About this task: Each line below from the "Linear regression data" line through the "capable of localization, relative" line, those two included, must be restated word for word; the pictures must not be.

——

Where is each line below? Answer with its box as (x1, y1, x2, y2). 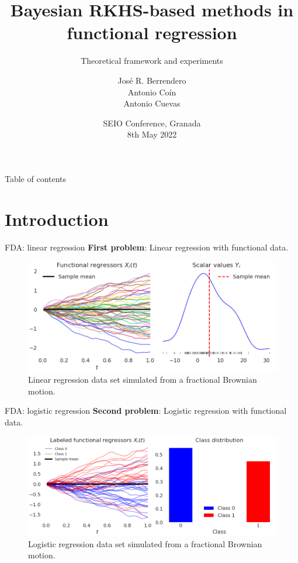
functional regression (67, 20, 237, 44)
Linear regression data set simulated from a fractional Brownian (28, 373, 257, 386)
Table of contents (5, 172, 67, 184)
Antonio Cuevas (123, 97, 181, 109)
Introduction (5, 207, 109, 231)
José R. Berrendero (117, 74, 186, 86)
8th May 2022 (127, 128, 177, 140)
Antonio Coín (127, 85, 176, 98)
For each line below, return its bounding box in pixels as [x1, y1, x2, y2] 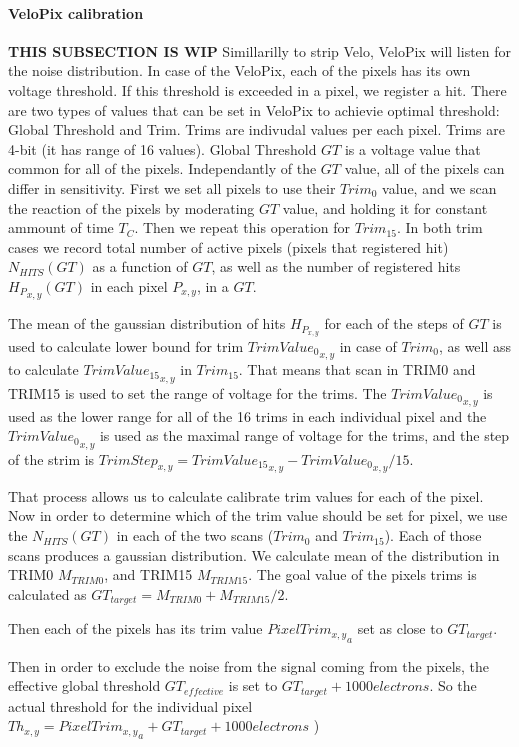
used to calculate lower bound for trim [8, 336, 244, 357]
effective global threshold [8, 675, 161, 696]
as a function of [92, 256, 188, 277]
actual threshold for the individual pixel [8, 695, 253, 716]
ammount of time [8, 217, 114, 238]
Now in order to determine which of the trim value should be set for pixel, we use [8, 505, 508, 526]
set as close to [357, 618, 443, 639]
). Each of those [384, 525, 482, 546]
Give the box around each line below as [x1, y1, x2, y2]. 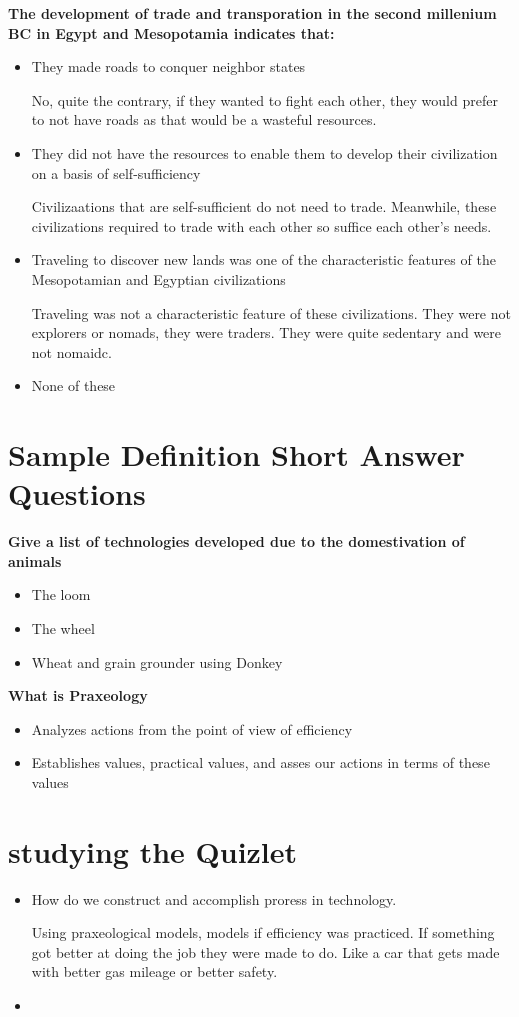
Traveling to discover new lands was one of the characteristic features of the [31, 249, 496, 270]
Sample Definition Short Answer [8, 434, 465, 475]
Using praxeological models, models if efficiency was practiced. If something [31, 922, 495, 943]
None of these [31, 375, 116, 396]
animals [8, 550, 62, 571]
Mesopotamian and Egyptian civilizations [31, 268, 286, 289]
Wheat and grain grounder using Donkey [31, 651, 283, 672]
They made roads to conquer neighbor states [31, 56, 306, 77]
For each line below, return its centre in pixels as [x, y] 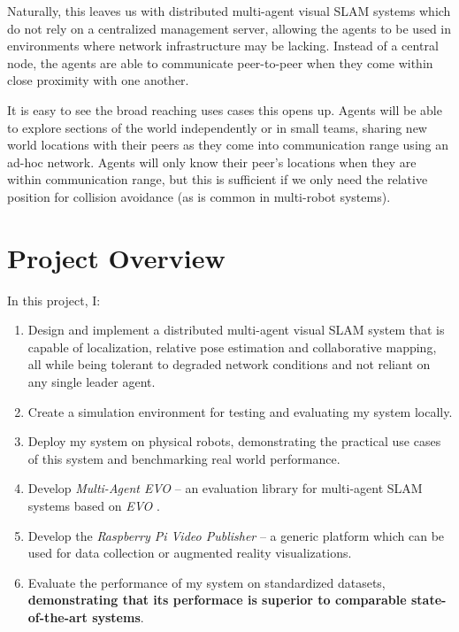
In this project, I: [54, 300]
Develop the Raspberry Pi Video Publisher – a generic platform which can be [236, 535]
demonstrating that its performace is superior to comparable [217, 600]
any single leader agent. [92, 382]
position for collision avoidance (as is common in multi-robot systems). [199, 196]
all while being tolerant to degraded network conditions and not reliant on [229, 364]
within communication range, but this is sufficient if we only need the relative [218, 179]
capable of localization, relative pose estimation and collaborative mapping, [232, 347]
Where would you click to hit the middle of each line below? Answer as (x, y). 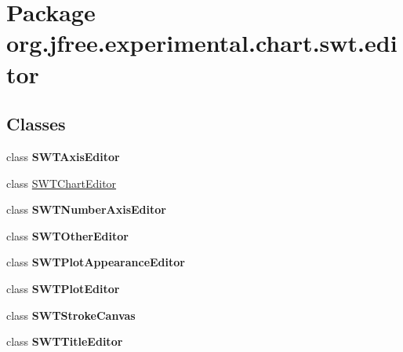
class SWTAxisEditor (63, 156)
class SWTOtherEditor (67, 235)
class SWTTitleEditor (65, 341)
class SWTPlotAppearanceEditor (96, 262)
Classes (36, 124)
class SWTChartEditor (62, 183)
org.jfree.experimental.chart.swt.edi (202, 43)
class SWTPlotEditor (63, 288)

——

Solution to this exercise:
Linear regression data set simulated from a fractional Brownian (28, 373, 257, 386)
Table of contents (5, 172, 67, 184)
Antonio Cuevas (123, 97, 181, 109)
Introduction (5, 207, 109, 231)
José R. Berrendero (117, 74, 186, 86)
8th May 2022 (127, 128, 177, 140)
Antonio Coín (127, 85, 176, 98)
For each line below, return its bounding box in pixels as [x1, y1, x2, y2] 
used to calculate lower bound for trim [8, 336, 244, 357]
effective global threshold [8, 675, 161, 696]
as a function of [92, 256, 188, 277]
actual threshold for the individual pixel [8, 695, 253, 716]
ammount of time [8, 217, 114, 238]
Now in order to determine which of the trim value should be set for pixel, we use [8, 505, 508, 526]
set as close to [357, 618, 443, 639]
). Each of those [384, 525, 482, 546]
Give the box around each line below as [x1, y1, x2, y2]. 
Traveling to discover new lands was one of the characteristic features of the [31, 249, 496, 270]
Sample Definition Short Answer [8, 434, 465, 475]
Using praxeological models, models if efficiency was practiced. If something [31, 922, 495, 943]
None of these [31, 375, 116, 396]
animals [8, 550, 62, 571]
Mesopotamian and Egyptian civilizations [31, 268, 286, 289]
Wheat and grain grounder using Donkey [31, 651, 283, 672]
They made roads to conquer neighbor states [31, 56, 306, 77]
For each line below, return its centre in pixels as [x, y] 
In this project, I: [54, 300]
Develop the Raspberry Pi Video Publisher – a generic platform which can be [236, 535]
demonstrating that its performace is superior to comparable [217, 600]
any single leader agent. [92, 382]
position for collision avoidance (as is common in multi-robot systems). [199, 196]
all while being tolerant to degraded network conditions and not reliant on [229, 364]
within communication range, but this is sufficient if we only need the relative [218, 179]
capable of localization, relative pose estimation and collaborative mapping, [232, 347]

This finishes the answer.